Initial Capital Distribution and a Network of Thousands of Addresses
A core element of the scheme was the mass distribution of BNB to 362 recipients. Each recipient then initiated a chain of nine sequential transaction “hops.” This process ultimately produced a network of 2,418 addresses linked by a single, consistent fund flow pattern.
| The starting point of the chain was the address: |
| 0x365b689f33f6Fe3E4aEf5057061A006A09099A54 |
This structure is commonly used to:
- Blur on-chain relationships
- Complicate attribution
- Conceal centralized control over assets
In effect, instead of one large on-chain player, thousands of seemingly “independent” addresses appeared.
Large-Scale RIVER Withdrawals From Bitget
At the same time the address network was being built, large volumes of RIVER were withdrawn from the Bitget exchange. The analysis identified two key withdrawal periods involving just seven wallets, all of which were later linked to the final addresses in the BNB chains.
First period: December 5
- RIVER price: ~$4
- Withdrawn: ~2 million tokens
- Wallets used: 5
Second period: December 29
- Wallets used: 2 (previously funded via the same BNB chains)

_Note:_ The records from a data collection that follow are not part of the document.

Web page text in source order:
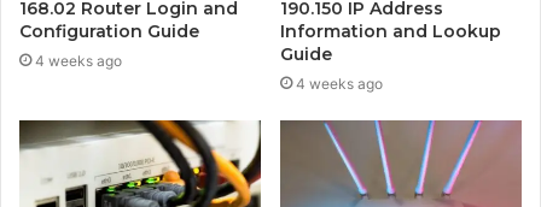
168.02 Router Login and
Configuration Guide
4 weeks ago
190.150 IP Address
Information and Lookup
Guide
4 weeks ago
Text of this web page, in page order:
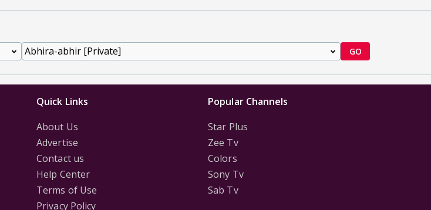
GO
Quick Links
About Us
Advertise
Contact us
Help Center
Terms of Use
Privacy Policy
Popular Channels
Star Plus
Zee Tv
Colors
Sony Tv
Sab Tv
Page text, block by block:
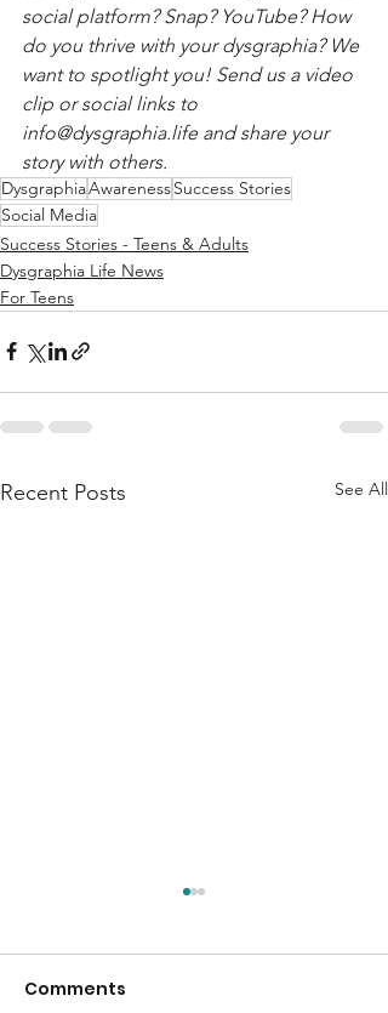
social platform? Snap? YouTube? How
do you thrive with your dysgraphia? We
want to spotlight you! Send us a video
clip or social links to
info@dysgraphia.life and share your
story with others.
DysgraphiaAwarenessSuccess Stories
Social Media
Success Stories - Teens & Adults
Dysgraphia Life News
For Teens
Recent Posts See All
Comments
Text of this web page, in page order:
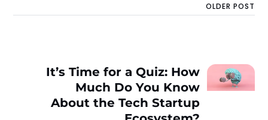
OLDER POST
It’s Time for a Quiz: How
Much Do You Know
About the Tech Startup
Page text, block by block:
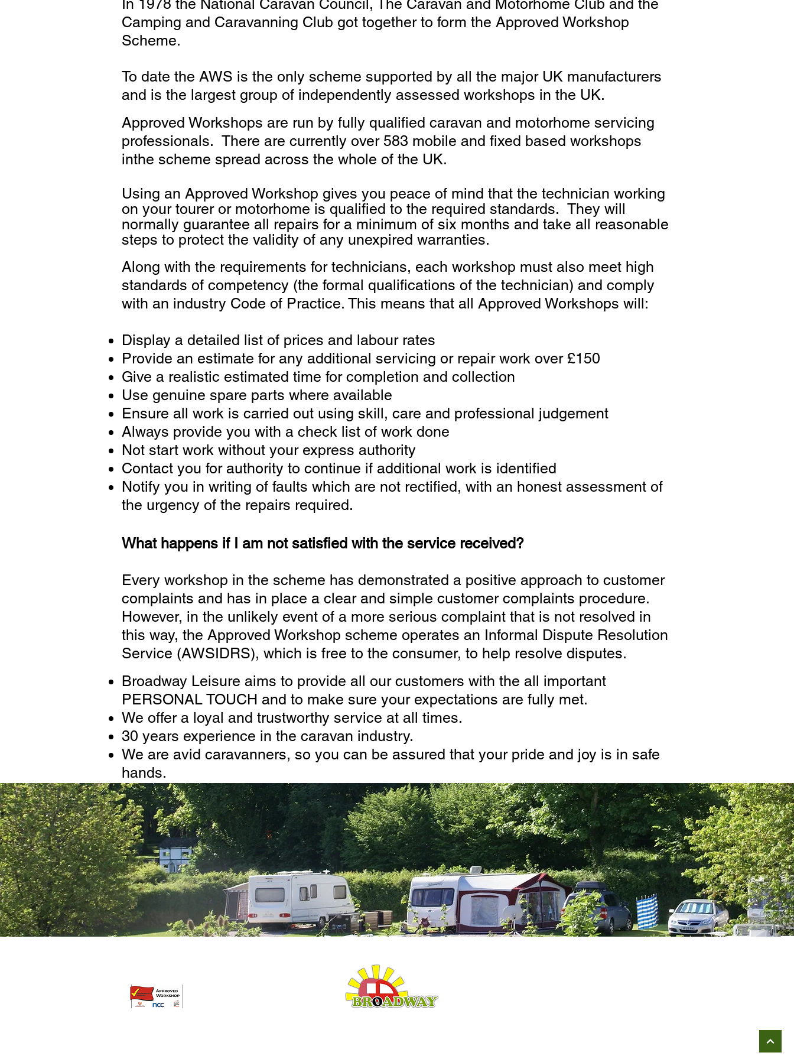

- Withdrawn: ~1 million tokens
- About 80% of these tokens have not moved since
In total:
- Total withdrawn value: approximately $22 million
- Average withdrawal price: $4.12 per RIVER
At the token’s all-time high, these holdings were worth roughly $350 million, implying a realized multiple of about 15.3x. Estimates suggest that nearly half of RIVER’s total supply ended up concentrated within this connected group of addresses.
Artificial Price Growth and Short Liquidations
RIVER’s price rally began after the second withdrawal phase, when available market supply dropped sharply. From that point on, the asset consistently traded with a negative funding rate, indicating a dominance of short positions.
This created ideal conditions for:
- Repeated short squeezes
- Forced liquidations
- Liquidity inflows from traders betting on price declines
In practice, RIVER’s rise was fueled by hundreds of millions of dollars in short liquidations rather than genuine market demand.
Tokens Flowing Back to the Exchange
Notably, many tokens previously withdrawn from Bitget eventually flowed back to the same exchange. This suggests a closed-loop structure:
Withdrawal of tokens → reduced supply Price increase → pressure on shorts Liquidations → liquidity inflow Tokens returned to the exchange → profit realization
Such a pattern is typical of centrally managed operations, not organic investor behavior.
The Role of Exchange Infrastructure
The analysis shows Bitget appearing systematically throughout the scheme:
- As the source of large token volumes
- As the final destination for returning assets
- As the venue where supply concentration went unchecked
Similar patterns have been observed with other tokens on Bitget and several major exchanges. This raises the question of whether the exchange was:
- Simply negligent in its risk controls,
- Actively facilitating manipulation, or
- Willfully ignoring what was happening.
To enable independent verification, the full network of 2,418 addresses was grouped into a single entity and published on the Arkham analytics platform.
Conclusion
The collected evidence points to a classic but unusually large-scale example of supply cornering—artificially constraining token supply to extract profits through derivatives market mechanics.
Key indicators include:
- Centralized control via thousands of addresses
- Multi-layered transaction obfuscation
- Mass withdrawals from an exchange
- Artificially created scarcity
- Price growth driven by liquidations
- Assets returning to the same exchange
The RIVER case is a clear illustration of how, when on-chain tools intersect with weak exchange oversight, the market can be transformed into a mechanism for redistributing hundreds of millions of dollars.